WHAT IS EXPECTED>
Repeat everything in the data exactly except images.

DATA EXTRACTS>
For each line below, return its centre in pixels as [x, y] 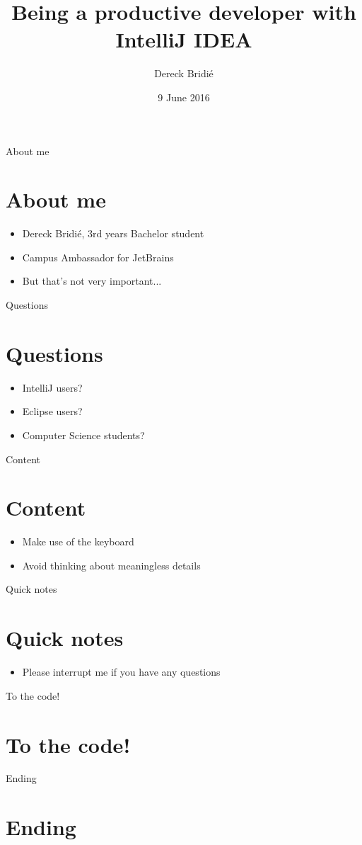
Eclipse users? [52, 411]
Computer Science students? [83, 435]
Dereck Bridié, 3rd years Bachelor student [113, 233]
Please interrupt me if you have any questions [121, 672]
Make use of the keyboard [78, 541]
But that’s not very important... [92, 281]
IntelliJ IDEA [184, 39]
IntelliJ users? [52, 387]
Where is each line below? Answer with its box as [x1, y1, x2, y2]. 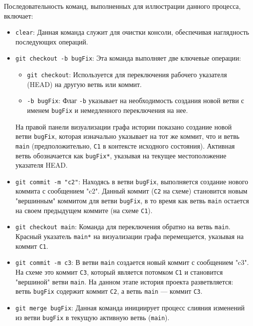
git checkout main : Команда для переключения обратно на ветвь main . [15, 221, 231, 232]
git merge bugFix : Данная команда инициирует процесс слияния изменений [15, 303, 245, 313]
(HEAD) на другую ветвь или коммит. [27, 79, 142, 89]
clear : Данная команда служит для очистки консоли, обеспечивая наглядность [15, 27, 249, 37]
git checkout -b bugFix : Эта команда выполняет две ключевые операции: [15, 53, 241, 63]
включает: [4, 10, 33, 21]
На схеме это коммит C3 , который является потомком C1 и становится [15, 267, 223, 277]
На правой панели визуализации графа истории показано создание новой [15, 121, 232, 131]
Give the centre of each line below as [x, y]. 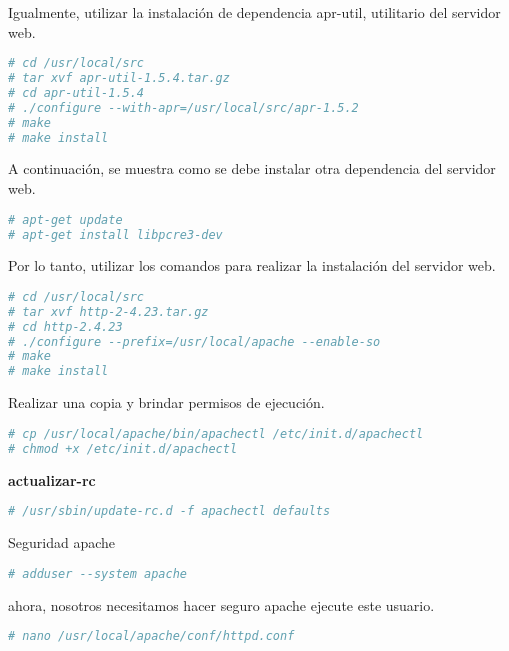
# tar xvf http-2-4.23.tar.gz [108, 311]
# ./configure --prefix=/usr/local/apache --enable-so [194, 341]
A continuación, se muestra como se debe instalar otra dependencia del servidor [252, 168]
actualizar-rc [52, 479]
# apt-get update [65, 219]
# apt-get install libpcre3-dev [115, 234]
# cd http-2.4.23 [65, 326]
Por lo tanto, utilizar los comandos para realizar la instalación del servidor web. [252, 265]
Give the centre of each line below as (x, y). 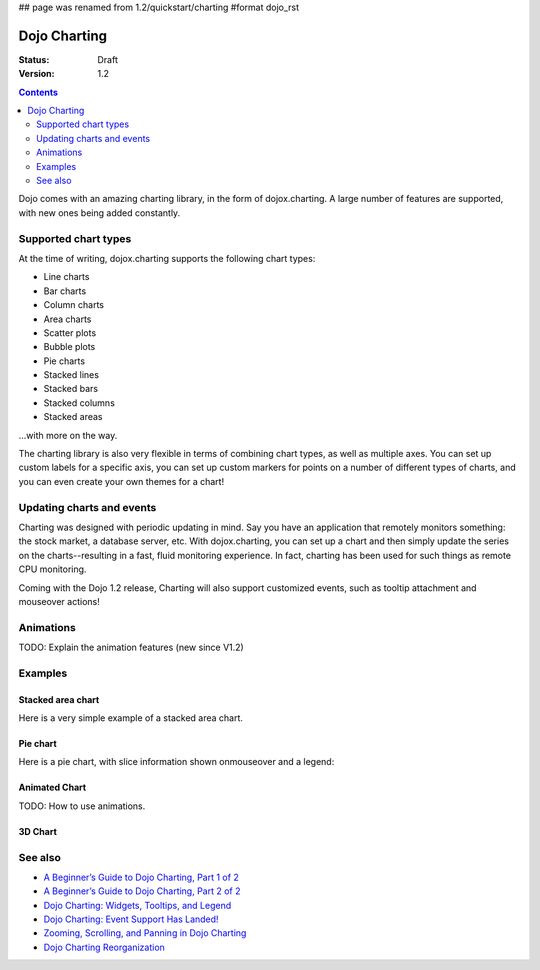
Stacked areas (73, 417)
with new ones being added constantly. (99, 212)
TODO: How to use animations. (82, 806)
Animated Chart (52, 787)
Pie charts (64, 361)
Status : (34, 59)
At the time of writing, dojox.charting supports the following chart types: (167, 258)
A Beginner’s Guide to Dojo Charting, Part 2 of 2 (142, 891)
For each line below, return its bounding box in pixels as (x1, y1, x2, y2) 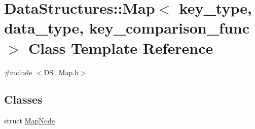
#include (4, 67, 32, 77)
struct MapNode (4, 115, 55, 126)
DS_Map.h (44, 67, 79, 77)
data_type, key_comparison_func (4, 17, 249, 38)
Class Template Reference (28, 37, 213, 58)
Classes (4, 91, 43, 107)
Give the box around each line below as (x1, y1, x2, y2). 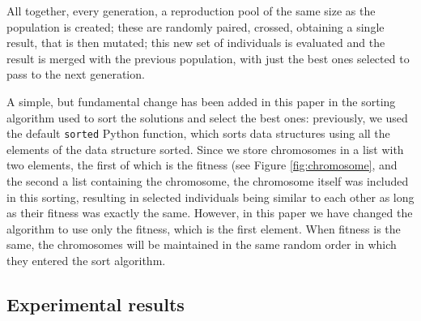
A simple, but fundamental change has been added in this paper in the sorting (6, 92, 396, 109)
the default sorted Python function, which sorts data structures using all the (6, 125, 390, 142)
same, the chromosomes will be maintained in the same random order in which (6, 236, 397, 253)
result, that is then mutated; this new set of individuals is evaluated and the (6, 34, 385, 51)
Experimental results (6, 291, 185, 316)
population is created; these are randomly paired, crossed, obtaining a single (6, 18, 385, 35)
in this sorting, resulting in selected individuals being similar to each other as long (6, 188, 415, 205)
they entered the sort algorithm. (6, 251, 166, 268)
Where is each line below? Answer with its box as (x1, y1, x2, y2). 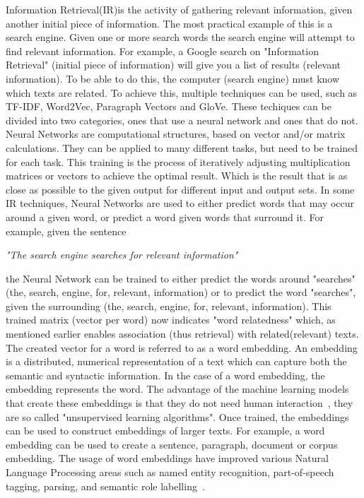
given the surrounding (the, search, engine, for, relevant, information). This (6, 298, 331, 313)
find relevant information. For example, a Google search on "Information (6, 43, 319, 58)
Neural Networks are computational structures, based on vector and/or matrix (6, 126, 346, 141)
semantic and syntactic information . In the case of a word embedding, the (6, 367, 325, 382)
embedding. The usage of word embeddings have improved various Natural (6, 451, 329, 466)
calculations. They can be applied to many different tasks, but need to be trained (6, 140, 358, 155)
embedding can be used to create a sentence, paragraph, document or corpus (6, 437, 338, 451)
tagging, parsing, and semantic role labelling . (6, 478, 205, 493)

ANSWER TO THIS EXERCISE>
For each line below, return its centre in pixels as [x, y] 
Eclipse users? [52, 411]
Computer Science students? [83, 435]
Dereck Bridié, 3rd years Bachelor student [113, 233]
Please interrupt me if you have any questions [121, 672]
Make use of the keyboard [78, 541]
But that’s not very important... [92, 281]
IntelliJ IDEA [184, 39]
IntelliJ users? [52, 387]
Where is each line below? Answer with its box as [x1, y1, x2, y2]. 
git checkout main : Команда для переключения обратно на ветвь main . [15, 221, 231, 232]
git merge bugFix : Данная команда инициирует процесс слияния изменений [15, 303, 245, 313]
(HEAD) на другую ветвь или коммит. [27, 79, 142, 89]
clear : Данная команда служит для очистки консоли, обеспечивая наглядность [15, 27, 249, 37]
git checkout -b bugFix : Эта команда выполняет две ключевые операции: [15, 53, 241, 63]
включает: [4, 10, 33, 21]
На схеме это коммит C3 , который является потомком C1 и становится [15, 267, 223, 277]
На правой панели визуализации графа истории показано создание новой [15, 121, 232, 131]
Give the centre of each line below as [x, y]. 
# tar xvf http-2-4.23.tar.gz [108, 311]
# ./configure --prefix=/usr/local/apache --enable-so [194, 341]
A continuación, se muestra como se debe instalar otra dependencia del servidor [252, 168]
actualizar-rc [52, 479]
# apt-get update [65, 219]
# apt-get install libpcre3-dev [115, 234]
# cd http-2.4.23 [65, 326]
Por lo tanto, utilizar los comandos para realizar la instalación del servidor web. [252, 265]
Give the centre of each line below as (x, y). 
Stacked areas (73, 417)
with new ones being added constantly. (99, 212)
TODO: How to use animations. (82, 806)
Animated Chart (52, 787)
Pie charts (64, 361)
Status : (34, 59)
At the time of writing, dojox.charting supports the following chart types: (167, 258)
A Beginner’s Guide to Dojo Charting, Part 2 of 2 (142, 891)
For each line below, return its bounding box in pixels as (x1, y1, x2, y2) 
#include (4, 67, 32, 77)
struct MapNode (4, 115, 55, 126)
DS_Map.h (44, 67, 79, 77)
data_type, key_comparison_func (4, 17, 249, 38)
Class Template Reference (28, 37, 213, 58)
Classes (4, 91, 43, 107)
Give the box around each line below as (x1, y1, x2, y2). 
A simple, but fundamental change has been added in this paper in the sorting (6, 92, 396, 109)
the default sorted Python function, which sorts data structures using all the (6, 125, 390, 142)
same, the chromosomes will be maintained in the same random order in which (6, 236, 397, 253)
result, that is then mutated; this new set of individuals is evaluated and the (6, 34, 385, 51)
Experimental results (6, 291, 185, 316)
population is created; these are randomly paired, crossed, obtaining a single (6, 18, 385, 35)
in this sorting, resulting in selected individuals being similar to each other as long (6, 188, 415, 205)
they entered the sort algorithm. (6, 251, 166, 268)
Where is each line below? Answer with its box as (x1, y1, x2, y2). 
given the surrounding (the, search, engine, for, relevant, information). This (6, 298, 331, 313)
find relevant information. For example, a Google search on "Information (6, 43, 319, 58)
Neural Networks are computational structures, based on vector and/or matrix (6, 126, 346, 141)
semantic and syntactic information . In the case of a word embedding, the (6, 367, 325, 382)
embedding. The usage of word embeddings have improved various Natural (6, 451, 329, 466)
calculations. They can be applied to many different tasks, but need to be trained (6, 140, 358, 155)
embedding can be used to create a sentence, paragraph, document or corpus (6, 437, 338, 451)
tagging, parsing, and semantic role labelling . (6, 478, 205, 493)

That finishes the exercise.